The Clips comes with a silicone clip case.
The Clips comes with a silicone clip case.

When something adorable starts happening, you pull out the Clips; rotate its black lens to turn it on; and set it down (or clip it) between three feet and eight feet from the action.

At this point, of course, there’s nobody pressing the shutter, and there’s no self-timer. Instead — this is the Clips’s headline feature — the camera uses artificial intelligence to decide what and when to capture. Whatever it grabs shows up on your phone, in the Clips app (iPhone or Android).

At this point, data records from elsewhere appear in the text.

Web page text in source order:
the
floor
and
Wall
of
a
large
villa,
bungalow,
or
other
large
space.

The camera supposedly learns, over time, who’s in your family, by seeing which faces appear most often. (The camera’s ability to recognize people, dogs, and cats is brought to you buy the AI built into Google Photos. In fact, if you’ve used Google Photos to tag faces with names, the Clips treats those people as familiar faces, and favors them in its photography.)

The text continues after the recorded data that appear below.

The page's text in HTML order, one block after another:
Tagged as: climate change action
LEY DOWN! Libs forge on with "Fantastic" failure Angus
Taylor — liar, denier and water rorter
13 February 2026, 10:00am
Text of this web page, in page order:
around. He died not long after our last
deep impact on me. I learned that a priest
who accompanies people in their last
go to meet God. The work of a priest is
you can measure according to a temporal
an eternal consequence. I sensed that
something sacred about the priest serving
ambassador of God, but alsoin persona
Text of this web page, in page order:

There’s one button on the camera, too, which you can use to snap portraits manually, as a way of telling it, This is one of the people I care about.”

Clips and privacy

Once you’ve turned the lens to turn on the Clips, it watches the room for three hours on a charge. An LED indicator gently blinks to tell you that the camera is watching, but you get no indication when it’s actually capturing.

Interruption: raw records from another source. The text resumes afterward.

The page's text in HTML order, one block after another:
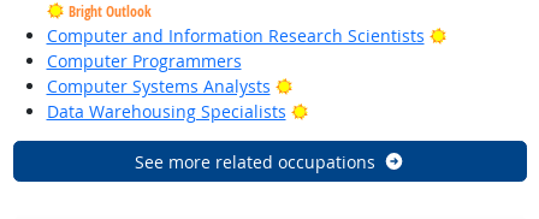
Bright Outlook
Computer and Information Research Scientists
Bright
Computer Programmers
Computer Systems Analysts
Bright Outlook
Data Warehousing Specialists
Bright Outlook
See more related occupations

Clearly, there’s a creep factor to a camera that decides on its own what to shoot and doesn’t tell you when it’s rolling. For that reason, Google has gone to extremes in trying to reassure you about privacy:

  • This camera isn’t connected to the internet — can’t be connected. All of the AI and learning is done right on the camera, not on some cloud servers. (Google says that that feature, building machine learning AI into something this tiny, is a big accomplishment. A camera like this could not have existed a couple of years ago — that much computing power would have eaten up the battery charge in a heartbeat.) The only connection is to your phone.

  • The photos are encrypted on the camera. If someone steals it, they’ll have no access to what you’ve shot.

  • The camera doesn’t record sound with its videos.

Man, that one hurts. No sound? So what does it record? Like so much about the Clips, this part requires some explanation.

The app

The Clips snaps bursts of 105 photos, which it insta-stitches together into what Google calls a Motion Photo — basically, a seven-second silent video clip. One that plays a not-very-smooth 15 frames a second. (TV, for comparison, shows you 30 frames a second.)

Weird, right?

What’s impressive is how fast the camera sends fresh recordings to the corresponding Clips app on your phone (it uses a private Wi-Fi Direct connection).

Here’s what else you can do in the app:

  • See a live preview of the camera’s view, since the camera itself has no screen.

  • Manually trigger a capture.

  • Quickly and efficiently scroll through the captures: swipe left to discard one, swipe right to save it to your phone’s camera roll. On the iPhone, it becomes what Apple calls a Live Photo — a still photo that, when hard-pressed with your finger, plays a three-second video clip. (In this case, the Live Photo has a sevensecond video clip, which represents some sneaky engineering by Google.) On Android, it remains a Motion Photo.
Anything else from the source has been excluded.